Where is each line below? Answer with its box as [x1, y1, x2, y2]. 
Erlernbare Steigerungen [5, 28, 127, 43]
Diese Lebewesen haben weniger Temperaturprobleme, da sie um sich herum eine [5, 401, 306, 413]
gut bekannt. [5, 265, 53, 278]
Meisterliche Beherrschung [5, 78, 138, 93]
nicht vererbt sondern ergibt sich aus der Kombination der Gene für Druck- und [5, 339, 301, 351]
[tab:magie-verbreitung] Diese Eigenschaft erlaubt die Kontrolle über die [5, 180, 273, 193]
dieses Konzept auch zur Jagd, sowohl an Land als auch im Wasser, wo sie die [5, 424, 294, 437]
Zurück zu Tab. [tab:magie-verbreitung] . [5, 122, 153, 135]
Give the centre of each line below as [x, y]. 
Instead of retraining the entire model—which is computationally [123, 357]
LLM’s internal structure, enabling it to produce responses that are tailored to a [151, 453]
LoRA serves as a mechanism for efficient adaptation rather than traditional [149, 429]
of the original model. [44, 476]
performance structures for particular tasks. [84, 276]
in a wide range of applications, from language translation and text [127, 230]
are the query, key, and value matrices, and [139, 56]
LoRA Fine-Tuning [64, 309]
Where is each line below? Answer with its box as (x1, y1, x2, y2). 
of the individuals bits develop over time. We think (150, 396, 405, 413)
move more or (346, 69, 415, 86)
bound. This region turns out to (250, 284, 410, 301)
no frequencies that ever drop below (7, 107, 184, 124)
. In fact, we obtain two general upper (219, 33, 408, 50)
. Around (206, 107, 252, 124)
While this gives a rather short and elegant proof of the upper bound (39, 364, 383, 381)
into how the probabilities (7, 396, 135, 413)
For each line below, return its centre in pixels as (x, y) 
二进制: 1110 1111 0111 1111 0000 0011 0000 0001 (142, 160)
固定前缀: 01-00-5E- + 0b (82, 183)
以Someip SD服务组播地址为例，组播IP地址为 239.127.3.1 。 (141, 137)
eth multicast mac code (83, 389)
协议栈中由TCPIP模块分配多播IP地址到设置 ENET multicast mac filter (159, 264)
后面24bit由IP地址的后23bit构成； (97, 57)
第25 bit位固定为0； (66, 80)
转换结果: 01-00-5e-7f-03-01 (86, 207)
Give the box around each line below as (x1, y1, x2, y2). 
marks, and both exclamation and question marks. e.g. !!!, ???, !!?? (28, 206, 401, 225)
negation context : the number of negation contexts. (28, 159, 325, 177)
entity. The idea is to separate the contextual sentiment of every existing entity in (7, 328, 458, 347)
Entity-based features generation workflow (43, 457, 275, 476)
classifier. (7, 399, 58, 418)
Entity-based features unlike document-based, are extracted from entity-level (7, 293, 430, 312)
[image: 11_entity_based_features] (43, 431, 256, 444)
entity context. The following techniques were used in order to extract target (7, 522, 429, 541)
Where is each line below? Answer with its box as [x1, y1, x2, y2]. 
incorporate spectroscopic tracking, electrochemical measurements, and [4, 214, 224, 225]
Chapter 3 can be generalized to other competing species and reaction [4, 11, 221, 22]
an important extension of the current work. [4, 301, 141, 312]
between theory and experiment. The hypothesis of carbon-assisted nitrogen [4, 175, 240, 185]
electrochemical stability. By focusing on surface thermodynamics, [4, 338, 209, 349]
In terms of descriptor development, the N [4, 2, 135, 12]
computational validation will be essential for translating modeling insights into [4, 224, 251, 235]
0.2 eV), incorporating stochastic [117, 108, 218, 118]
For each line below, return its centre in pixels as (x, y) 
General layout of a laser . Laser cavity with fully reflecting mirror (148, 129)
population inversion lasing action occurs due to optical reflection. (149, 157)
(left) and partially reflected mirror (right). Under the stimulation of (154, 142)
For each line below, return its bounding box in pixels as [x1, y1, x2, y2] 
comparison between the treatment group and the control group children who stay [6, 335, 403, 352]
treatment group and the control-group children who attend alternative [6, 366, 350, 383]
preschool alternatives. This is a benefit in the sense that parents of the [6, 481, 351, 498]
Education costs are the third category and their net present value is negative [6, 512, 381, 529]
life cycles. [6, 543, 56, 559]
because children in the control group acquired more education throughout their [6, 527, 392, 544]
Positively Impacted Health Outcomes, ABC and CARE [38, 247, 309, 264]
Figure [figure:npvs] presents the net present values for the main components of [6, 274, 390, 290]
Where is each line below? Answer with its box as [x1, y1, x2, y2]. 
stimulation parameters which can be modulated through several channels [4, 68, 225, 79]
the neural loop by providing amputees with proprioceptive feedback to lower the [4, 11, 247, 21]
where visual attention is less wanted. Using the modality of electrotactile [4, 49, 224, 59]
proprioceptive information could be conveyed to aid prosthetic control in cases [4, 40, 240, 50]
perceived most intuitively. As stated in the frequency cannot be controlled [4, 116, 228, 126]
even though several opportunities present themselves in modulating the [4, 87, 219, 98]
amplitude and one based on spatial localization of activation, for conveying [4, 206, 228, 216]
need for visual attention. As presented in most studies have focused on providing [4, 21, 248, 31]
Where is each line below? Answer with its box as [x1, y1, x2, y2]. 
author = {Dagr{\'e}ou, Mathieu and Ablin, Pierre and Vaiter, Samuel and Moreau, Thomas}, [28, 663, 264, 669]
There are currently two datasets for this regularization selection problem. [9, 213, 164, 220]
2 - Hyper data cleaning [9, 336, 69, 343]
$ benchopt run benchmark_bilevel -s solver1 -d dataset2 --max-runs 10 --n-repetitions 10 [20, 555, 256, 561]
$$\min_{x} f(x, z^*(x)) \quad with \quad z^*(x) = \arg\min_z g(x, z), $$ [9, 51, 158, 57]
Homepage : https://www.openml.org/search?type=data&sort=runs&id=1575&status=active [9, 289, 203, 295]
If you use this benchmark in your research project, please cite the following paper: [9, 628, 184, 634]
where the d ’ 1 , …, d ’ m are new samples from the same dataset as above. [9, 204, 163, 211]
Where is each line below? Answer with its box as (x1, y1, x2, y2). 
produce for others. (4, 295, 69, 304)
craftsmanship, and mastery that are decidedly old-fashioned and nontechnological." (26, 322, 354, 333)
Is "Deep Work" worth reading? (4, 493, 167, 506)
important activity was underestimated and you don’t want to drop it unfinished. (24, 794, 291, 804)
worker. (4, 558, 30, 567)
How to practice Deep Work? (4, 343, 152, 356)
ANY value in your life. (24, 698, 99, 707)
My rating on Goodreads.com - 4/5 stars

===

With no other words, state how many lines above hold the word "that".

• _RESULT OF THIS EXERCISE_
4